Below is a listing. Set down exactly the lines from the one containing "Give the centre" through the one containing "hometown on Tuesday", both ends included, and leave out the rest.

- - - - - - -

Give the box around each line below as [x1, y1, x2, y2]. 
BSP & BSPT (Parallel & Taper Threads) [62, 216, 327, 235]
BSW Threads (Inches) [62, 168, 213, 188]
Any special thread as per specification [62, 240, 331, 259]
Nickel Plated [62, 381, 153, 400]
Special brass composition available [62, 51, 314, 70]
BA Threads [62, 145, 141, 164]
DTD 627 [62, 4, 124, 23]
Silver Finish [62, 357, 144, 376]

- - - - - - -

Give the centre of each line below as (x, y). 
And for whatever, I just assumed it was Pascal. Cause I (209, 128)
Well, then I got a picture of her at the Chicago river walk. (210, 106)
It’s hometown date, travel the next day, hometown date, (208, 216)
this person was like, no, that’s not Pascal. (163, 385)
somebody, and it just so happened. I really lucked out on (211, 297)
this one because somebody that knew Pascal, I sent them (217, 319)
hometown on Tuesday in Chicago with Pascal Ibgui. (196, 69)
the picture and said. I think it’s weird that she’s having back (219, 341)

- - - - - - -

Written solution:
Give the centre of each line below as (x, y). 
And for whatever, I just assumed it was Pascal. Cause I (209, 128)
Well, then I got a picture of her at the Chicago river walk. (210, 106)
It’s hometown date, travel the next day, hometown date, (208, 216)
this person was like, no, that’s not Pascal. (163, 385)
somebody, and it just so happened. I really lucked out on (211, 297)
this one because somebody that knew Pascal, I sent them (217, 319)
hometown on Tuesday in Chicago with Pascal Ibgui. (196, 69)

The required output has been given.